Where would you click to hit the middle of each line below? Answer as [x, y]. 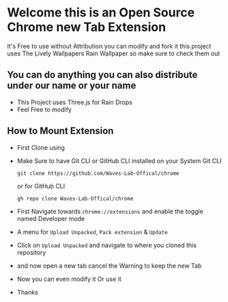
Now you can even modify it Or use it [69, 279]
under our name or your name [72, 86]
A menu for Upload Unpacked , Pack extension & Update [92, 231]
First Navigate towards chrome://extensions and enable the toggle [110, 211]
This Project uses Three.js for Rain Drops [75, 102]
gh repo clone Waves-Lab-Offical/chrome [75, 199]
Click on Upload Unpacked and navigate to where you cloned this [106, 245]
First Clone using [41, 147]
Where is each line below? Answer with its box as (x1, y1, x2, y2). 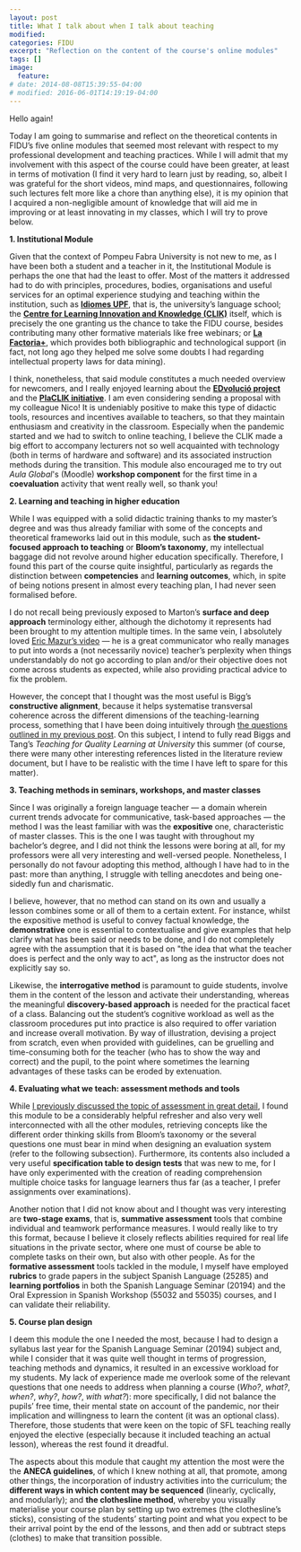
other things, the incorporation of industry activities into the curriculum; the (9, 1475, 288, 1486)
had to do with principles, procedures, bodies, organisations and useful (9, 279, 272, 290)
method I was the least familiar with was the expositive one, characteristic (9, 820, 284, 831)
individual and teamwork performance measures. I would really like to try (9, 1223, 279, 1233)
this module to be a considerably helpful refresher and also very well (9, 1109, 262, 1120)
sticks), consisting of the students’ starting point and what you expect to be (9, 1513, 288, 1524)
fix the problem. (9, 673, 68, 684)
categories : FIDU (9, 38, 74, 48)
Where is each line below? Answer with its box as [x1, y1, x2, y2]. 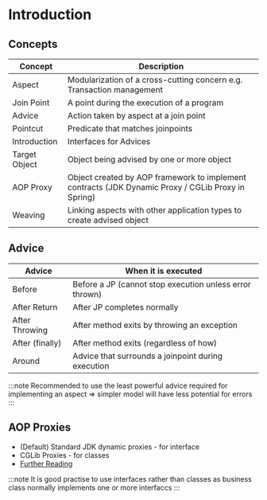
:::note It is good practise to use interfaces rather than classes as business [8, 474, 253, 483]
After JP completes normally [72, 301, 179, 312]
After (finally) [12, 337, 62, 348]
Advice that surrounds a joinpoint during [72, 350, 223, 361]
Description [138, 61, 184, 72]
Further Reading [19, 459, 73, 468]
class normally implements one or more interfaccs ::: [8, 482, 180, 492]
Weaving [12, 209, 45, 221]
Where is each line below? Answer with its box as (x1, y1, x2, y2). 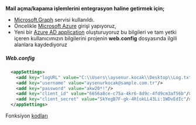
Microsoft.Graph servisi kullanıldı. (13, 16, 95, 23)
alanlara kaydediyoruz (13, 41, 68, 48)
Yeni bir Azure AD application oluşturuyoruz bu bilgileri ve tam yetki (13, 29, 177, 36)
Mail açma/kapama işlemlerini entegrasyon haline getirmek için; (5, 5, 165, 12)
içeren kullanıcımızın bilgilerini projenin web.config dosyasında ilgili (13, 35, 177, 41)
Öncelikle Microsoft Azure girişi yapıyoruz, (13, 23, 116, 29)
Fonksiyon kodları (5, 112, 48, 119)
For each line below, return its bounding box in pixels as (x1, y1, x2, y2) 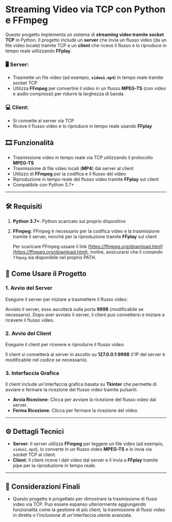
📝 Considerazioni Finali (5, 482, 80, 491)
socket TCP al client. (12, 452, 56, 458)
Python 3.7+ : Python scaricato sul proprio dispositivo (12, 218, 126, 224)
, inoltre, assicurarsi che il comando (88, 249, 163, 255)
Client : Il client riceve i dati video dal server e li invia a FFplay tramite (12, 457, 159, 463)
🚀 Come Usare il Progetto (5, 269, 87, 278)
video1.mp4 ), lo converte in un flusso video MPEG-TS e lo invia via (12, 446, 152, 452)
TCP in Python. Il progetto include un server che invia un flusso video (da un (5, 37, 167, 43)
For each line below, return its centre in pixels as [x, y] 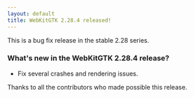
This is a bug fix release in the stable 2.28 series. [78, 40]
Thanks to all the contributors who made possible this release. [97, 87]
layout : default [31, 14]
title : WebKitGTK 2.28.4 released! [59, 20]
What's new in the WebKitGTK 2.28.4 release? [89, 58]
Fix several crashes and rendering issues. [78, 73]
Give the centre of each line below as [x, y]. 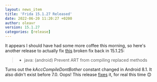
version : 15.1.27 [22, 27]
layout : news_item [23, 9]
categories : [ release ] [28, 32]
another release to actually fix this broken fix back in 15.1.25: [65, 51]
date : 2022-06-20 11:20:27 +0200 [39, 18]
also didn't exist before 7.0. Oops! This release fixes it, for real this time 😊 [78, 75]
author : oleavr [20, 23]
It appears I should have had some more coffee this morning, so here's [75, 46]
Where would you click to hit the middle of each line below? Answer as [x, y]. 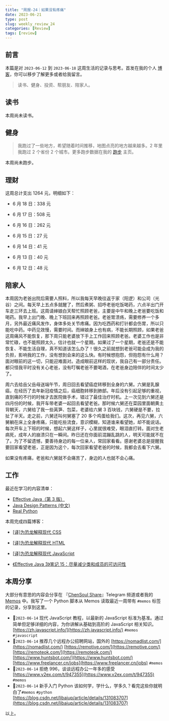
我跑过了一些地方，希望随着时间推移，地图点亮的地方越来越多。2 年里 [90, 146]
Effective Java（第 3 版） [39, 499]
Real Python [25, 511]
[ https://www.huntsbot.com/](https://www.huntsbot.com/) [73, 657]
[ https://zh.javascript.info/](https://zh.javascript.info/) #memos [75, 629]
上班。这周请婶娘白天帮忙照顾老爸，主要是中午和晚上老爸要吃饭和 [95, 311]
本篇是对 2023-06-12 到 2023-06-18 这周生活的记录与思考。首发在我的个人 [81, 68]
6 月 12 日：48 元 [30, 268]
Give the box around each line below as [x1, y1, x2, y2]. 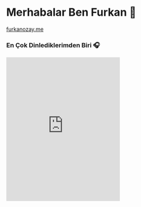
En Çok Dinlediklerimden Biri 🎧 [6, 41, 100, 49]
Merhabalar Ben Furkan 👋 [6, 5, 137, 19]
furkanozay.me [6, 25, 44, 33]
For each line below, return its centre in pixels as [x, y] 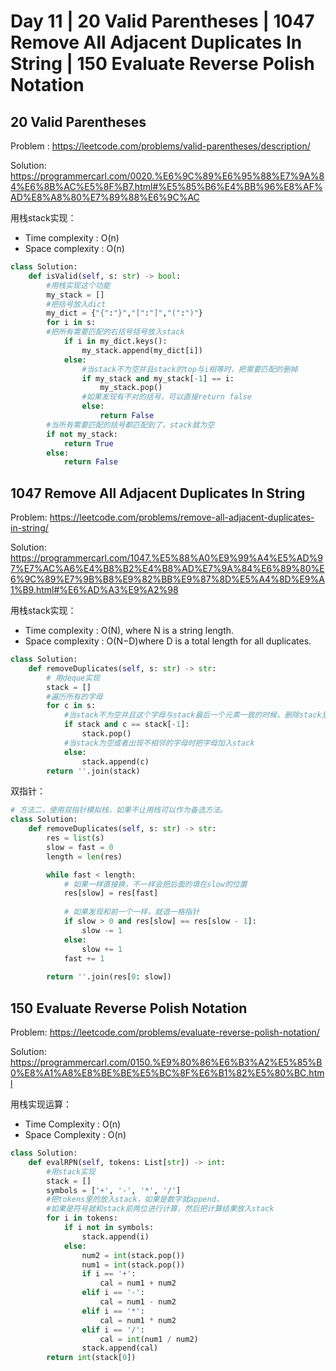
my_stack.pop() [131, 388]
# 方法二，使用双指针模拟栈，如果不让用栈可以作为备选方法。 [119, 810]
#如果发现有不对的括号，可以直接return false [166, 397]
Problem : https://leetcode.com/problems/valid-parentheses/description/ [160, 146]
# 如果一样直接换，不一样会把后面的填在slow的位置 [155, 884]
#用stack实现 [71, 1171]
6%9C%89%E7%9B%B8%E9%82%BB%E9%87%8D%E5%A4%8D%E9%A [167, 579]
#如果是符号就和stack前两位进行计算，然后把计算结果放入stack [160, 1209]
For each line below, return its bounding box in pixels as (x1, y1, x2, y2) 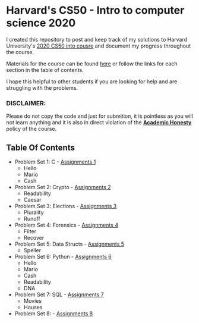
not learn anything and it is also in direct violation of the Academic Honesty (6, 119, 192, 126)
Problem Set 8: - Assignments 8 (14, 310, 93, 317)
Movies (23, 297, 42, 305)
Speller (23, 247, 42, 254)
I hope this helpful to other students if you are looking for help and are (6, 78, 178, 85)
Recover (23, 234, 45, 242)
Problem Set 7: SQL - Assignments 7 (14, 291, 104, 298)
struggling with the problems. (6, 84, 78, 91)
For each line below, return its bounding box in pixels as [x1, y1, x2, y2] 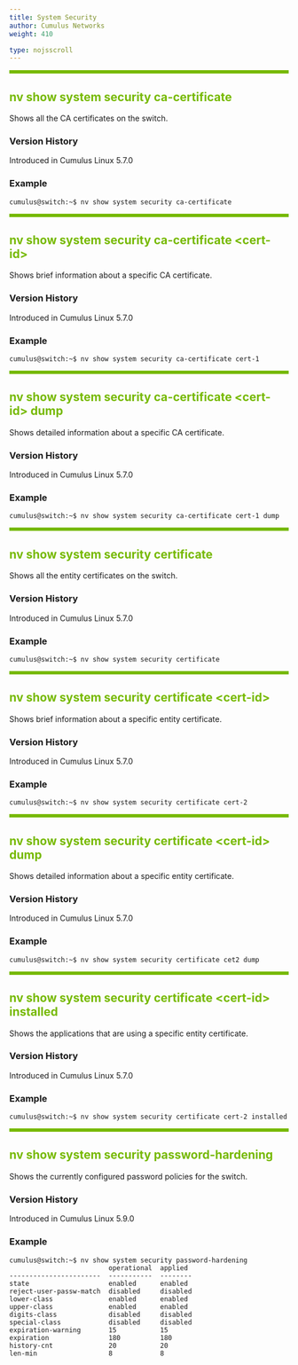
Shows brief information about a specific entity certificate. [9, 713, 223, 724]
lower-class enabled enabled [9, 1294, 189, 1304]
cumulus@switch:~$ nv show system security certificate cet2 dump [9, 955, 260, 964]
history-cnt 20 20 [9, 1341, 169, 1350]
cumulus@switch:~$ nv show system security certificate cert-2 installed [9, 1112, 288, 1122]
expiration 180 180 [9, 1333, 173, 1342]
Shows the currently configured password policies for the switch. [9, 1171, 248, 1181]
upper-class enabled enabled [9, 1302, 189, 1311]
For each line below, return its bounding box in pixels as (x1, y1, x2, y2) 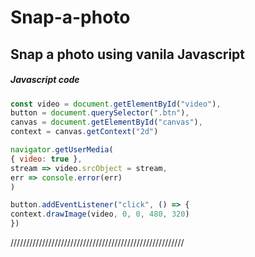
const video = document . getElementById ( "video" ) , (10, 99, 222, 109)
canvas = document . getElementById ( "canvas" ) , (10, 117, 203, 128)
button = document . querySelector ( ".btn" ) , (10, 108, 190, 118)
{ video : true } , (10, 154, 83, 164)
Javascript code (10, 74, 80, 86)
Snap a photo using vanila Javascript (10, 46, 246, 63)
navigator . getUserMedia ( (10, 145, 114, 155)
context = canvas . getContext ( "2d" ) (10, 127, 159, 137)
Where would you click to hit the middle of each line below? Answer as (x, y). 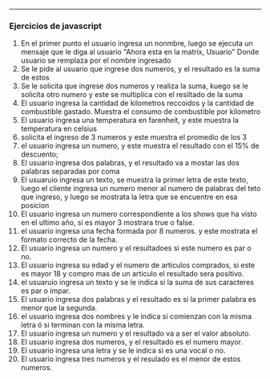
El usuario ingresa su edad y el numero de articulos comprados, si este (138, 265)
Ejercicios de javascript (56, 26)
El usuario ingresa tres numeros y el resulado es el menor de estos (131, 359)
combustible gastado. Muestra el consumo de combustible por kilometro (141, 112)
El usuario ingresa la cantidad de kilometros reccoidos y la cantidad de (137, 103)
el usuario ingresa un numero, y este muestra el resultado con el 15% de (140, 146)
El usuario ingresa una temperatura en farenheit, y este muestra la (130, 120)
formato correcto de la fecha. (69, 240)
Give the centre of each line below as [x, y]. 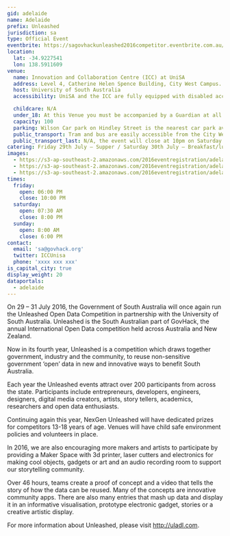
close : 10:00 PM [43, 198]
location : [21, 52]
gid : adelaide [27, 13]
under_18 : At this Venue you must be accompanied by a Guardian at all [118, 115]
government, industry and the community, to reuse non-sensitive [99, 357]
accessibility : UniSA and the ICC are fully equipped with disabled [113, 97]
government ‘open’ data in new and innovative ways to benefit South [104, 364]
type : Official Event [38, 39]
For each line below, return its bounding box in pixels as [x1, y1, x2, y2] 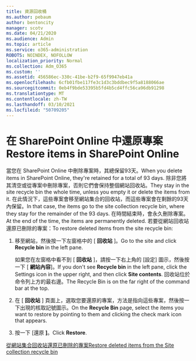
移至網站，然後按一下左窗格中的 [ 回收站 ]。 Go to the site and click [14, 238, 177, 245]
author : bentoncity [6, 19, 54, 25]
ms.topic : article [6, 42, 51, 48]
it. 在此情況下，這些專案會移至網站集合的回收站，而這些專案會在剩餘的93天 [6, 195, 189, 203]
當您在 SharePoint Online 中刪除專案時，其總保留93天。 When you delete [6, 167, 182, 174]
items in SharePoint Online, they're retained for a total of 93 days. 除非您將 [6, 175, 187, 182]
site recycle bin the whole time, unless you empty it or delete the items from [6, 189, 190, 196]
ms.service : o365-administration [6, 47, 88, 53]
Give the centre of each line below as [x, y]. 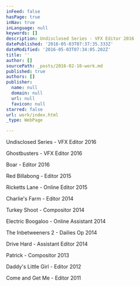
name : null [24, 88]
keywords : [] [22, 33]
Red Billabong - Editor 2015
********
For this task, copy every line of the material in which "site" appears.

EXPECTED ANSWER:
移至網站，然後按一下左窗格中的 [ 回收站 ]。 Go to the site and click [14, 238, 177, 245]
site recycle bin the whole time, unless you empty it or delete the items from [6, 189, 190, 196]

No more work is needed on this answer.